El resultado puede verse en el campamento Al-Mina, una ciudad de tiendas que linda con la entrada norte de Obeid y que ahora alberga no menos de 49.000 personas, con más llegando cada día, dijo Mounir Ibrahim, investigador social del gobierno. El país del norte de África ha sido descrito como el mayor desafío humanitario del mundo, notablemente en términos de desplazamiento y hambre.

"Hemos tenido personas que han estado aquí durante dos años, y otras que llegaron hace solo unos días", dijo Ibrahim, haciendo un gesto hacia un almacén que servía como centro de recepción temporal para cientos de recién llegados. "No hay suficiente comida o medicinas para todos. La gente todavía está esperando tiendas".

Fatima Mustafa, de 39 años, huyo de la ciudad de Bara, a 61 kilómetros al norte de Obeid, hace seis meses. La primera señal de problemas llegó cuando un dron de la RSF cayó cerca de su casa e hirió a su hijo, Mohammad Hamdan, de 15 años. Ella señaló las cicatrices dejadas por la metralla y las puntadas por todo su cráneo.

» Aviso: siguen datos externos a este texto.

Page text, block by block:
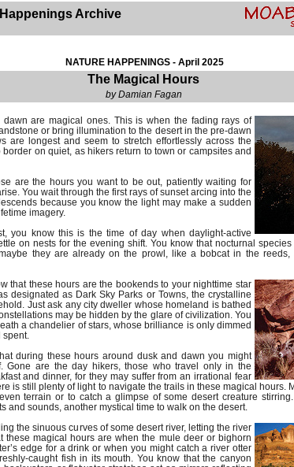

Pero eso fue solo el preludio del asalto de la RSF a la ciudad. "Tres de ellos entraron a nuestra casa y nos obligaron a darles el dinero que tuviéramos. Cuando les dije que no tenía nada, hicieron esto", dijo, levantando su mano izquierda y mostrando el muñón donde solía estar su pulgar.

En una tienda cercana estaba Zuhoor Musa Abdul Rahman, una ama de casa de 30 años que relató con una calma antinatural los horrores que la impulsaron a huir de El Fasher, una ciudad a unos 480 kilómetros al este de Obeid.

La RSF invadió El Fasher en octubre, masacrando y saqueando a tal escala que se podían ver pilas de cuerpos en imágenes satelitales, su sangre oscureciendo la arena a su alrededor. La escena recordó las espantosas correrías de los antepasados de la RSF, las milicias janjaweed que aterrorizaron la región de Darfur de Sudán hace una generación.

Cuando el ejército se retiró de la ciudad, Abdul Rahman decidió escapar con sus ocho hijos, esposo, dos hermanos y hermanas y otros parientes. Los hombres usaron ropa de mujer en un intento de evadir a los milicianos de la RSF, pero fueron descubiertos. Abdul Rahman dijo que uno de sus hermanos, Hussam, fue llevado a una camioneta, donde uno de los combatientes lo apuñaló en la espalda con un cuchillo. Los esposos de sus dos hermanas también fueron asesinados. Su hermano, Azzam, de 19 años, permanece desaparecido.

Tomó 20 días llegar a Obeid, principalmente a pie pero también enganchando viajes en el ocasional carro de burros o camión de ganado. Para cuando llegaron a la ciudad, solo 12 miembros de la familia todavía estaban con Abdul Rahman. El resto, dijo, estaban muertos o desaparecidos.

"He perdido a más de 100 personas solo de mi familia", dijo, su voz elevándose en ira por un momento antes de volver al tono monótono en el que normalmente hablaba. "Conozco cada uno de sus nombres, y todos se han ido".

Su rostro permaneció impasible incluso cuando se formaron lágrimas y comenzaron a viajar por su mejilla. Lloró en silencio, sus hombros moviéndose ligeramente con los sollozos. Nadie se movió para consolarla.